Taking the data below line by line, count those that include the word "block" and report the number alone.

• [Task inputs]
------------------------------------
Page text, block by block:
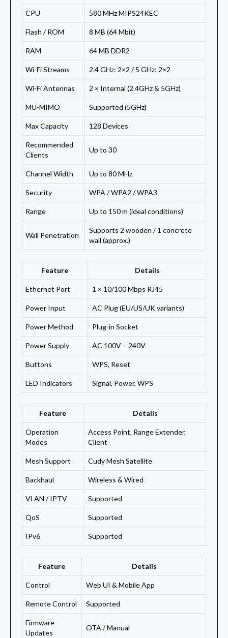
CPU 580 MHz MIPS24KEC
Flash / ROM 8 MB (64 Mbit)
RAM 64 MB DDR2
Wi-Fi Streams 2.4 GHz: 2×2 / 5 GHz: 2×2
Wi-Fi Antennas 2 × Internal (2.4GHz & 5GHz)
MU-MIMO Supported (5GHz)
Max Capacity 128 Devices
Recommended
Clients
Up to 30
Channel Width Up to 80 MHz
Security WPA / WPA2 / WPA3
Range Up to 150 m (ideal conditions)
Wall Penetration
Supports 2 wooden / 1 concrete
wall (approx.)
Feature Details
Ethernet Port 1 × 10/100 Mbps RJ45
Power Input AC Plug (EU/US/UK variants)
Power Method Plug-in Socket
Power Supply AC 100V – 240V
Buttons WPS, Reset
LED Indicators Signal, Power, WPS
Feature Details
Operation
Modes
Access Point, Range Extender,
Client
Mesh Support Cudy Mesh Satellite
Backhaul Wireless & Wired
VLAN / IPTV Supported
QoS Supported
IPv6 Supported
Feature Details
Control Web UI & Mobile App
Remote Control Supported
Firmware
Updates
OTA / Manual
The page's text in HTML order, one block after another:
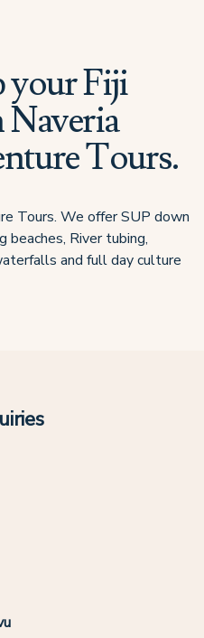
------------------------------------
• [Written answer] 2